----- Data supplied
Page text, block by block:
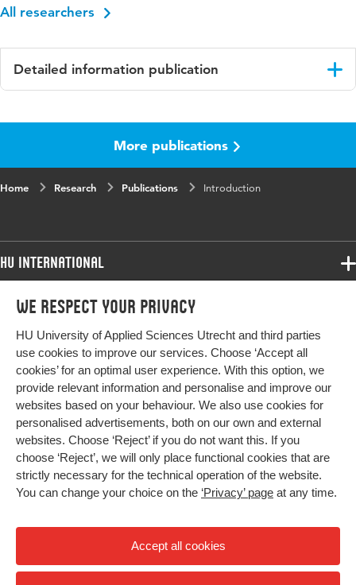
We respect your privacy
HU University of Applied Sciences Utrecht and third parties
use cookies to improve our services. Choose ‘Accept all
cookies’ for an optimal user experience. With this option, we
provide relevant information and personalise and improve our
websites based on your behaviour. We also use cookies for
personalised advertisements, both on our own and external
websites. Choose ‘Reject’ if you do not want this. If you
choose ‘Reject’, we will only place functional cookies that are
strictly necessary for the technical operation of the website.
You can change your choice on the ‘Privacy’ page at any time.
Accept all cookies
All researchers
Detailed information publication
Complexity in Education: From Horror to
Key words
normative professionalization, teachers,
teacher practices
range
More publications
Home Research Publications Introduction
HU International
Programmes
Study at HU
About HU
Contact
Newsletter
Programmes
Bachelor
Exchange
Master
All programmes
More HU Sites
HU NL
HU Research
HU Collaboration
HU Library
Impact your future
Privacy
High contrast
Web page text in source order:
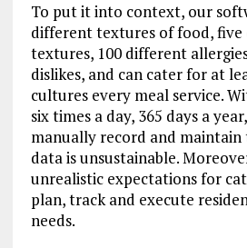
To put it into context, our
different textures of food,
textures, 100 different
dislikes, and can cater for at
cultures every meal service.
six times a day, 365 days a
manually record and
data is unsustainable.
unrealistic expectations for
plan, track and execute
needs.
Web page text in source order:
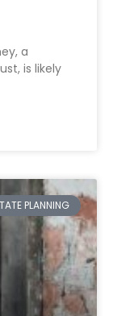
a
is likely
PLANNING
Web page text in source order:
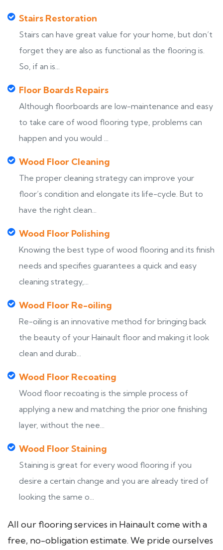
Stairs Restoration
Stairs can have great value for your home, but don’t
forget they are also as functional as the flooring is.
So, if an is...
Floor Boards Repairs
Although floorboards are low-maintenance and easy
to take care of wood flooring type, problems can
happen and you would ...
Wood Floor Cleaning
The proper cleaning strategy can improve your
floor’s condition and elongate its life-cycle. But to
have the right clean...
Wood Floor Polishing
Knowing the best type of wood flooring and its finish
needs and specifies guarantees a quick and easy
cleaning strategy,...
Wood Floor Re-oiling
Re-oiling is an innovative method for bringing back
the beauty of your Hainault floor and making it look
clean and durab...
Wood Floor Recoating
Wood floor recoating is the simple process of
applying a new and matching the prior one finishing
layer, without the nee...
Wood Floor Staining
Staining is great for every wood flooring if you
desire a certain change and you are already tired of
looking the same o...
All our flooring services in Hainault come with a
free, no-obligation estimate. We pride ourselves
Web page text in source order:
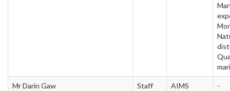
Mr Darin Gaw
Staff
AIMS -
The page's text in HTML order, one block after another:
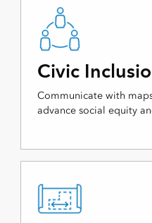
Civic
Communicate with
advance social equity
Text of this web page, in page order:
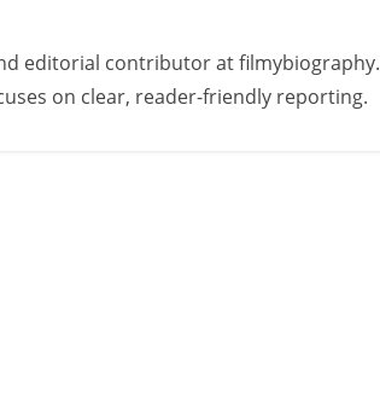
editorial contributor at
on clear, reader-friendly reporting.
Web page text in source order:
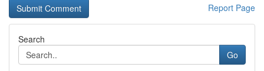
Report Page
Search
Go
----------
# Work item
The lines wanted are those from the start of the material above through the line with "websites. Choose ‘Reject’", both included; print them exactly and skip any picture.

# Answer to this task
Page text, block by block:
We respect your privacy
HU University of Applied Sciences Utrecht and third parties
use cookies to improve our services. Choose ‘Accept all
cookies’ for an optimal user experience. With this option, we
provide relevant information and personalise and improve our
websites based on your behaviour. We also use cookies for
personalised advertisements, both on our own and external
websites. Choose ‘Reject’ if you do not want this. If you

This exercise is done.